** Opening GIVEN RECORDS block **

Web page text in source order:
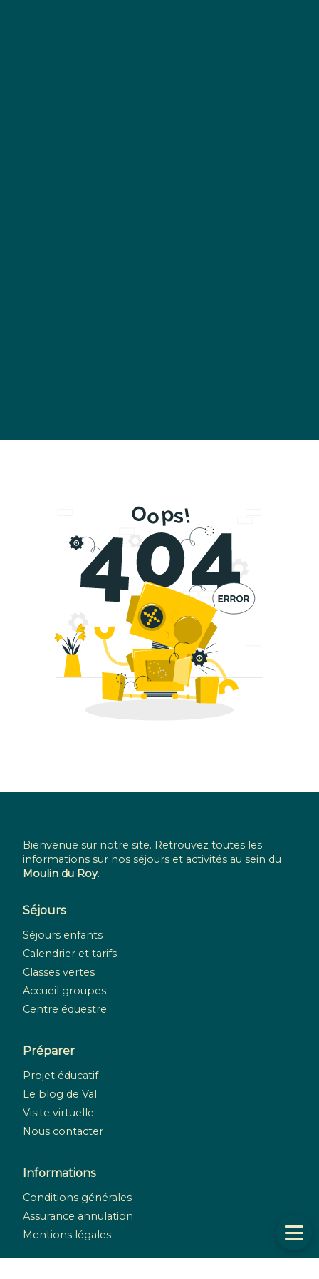
Bienvenue sur notre site. Retrouvez toutes les
informations sur nos séjours et activités au sein du
Moulin du Roy.
Séjours
Séjours enfants
Calendrier et tarifs
Classes vertes
Accueil groupes
Centre équestre
Préparer
Projet éducatif
Le blog de Val
Visite virtuelle
Nous contacter
Informations
Conditions générales
Assurance annulation
Mentions légales

** Closing GIVEN RECORDS block **

§ **WHAT YOU SHOULD DO**
Lines from the one containing "Bienvenue sur notre" through the last line of the records, restated word for word: that is the whole response.

§ **RESULT**
Bienvenue sur notre site. Retrouvez toutes les
informations sur nos séjours et activités au sein du
Moulin du Roy.
Séjours
Séjours enfants
Calendrier et tarifs
Classes vertes
Accueil groupes
Centre équestre
Préparer
Projet éducatif
Le blog de Val
Visite virtuelle
Nous contacter
Informations
Conditions générales
Assurance annulation
Mentions légales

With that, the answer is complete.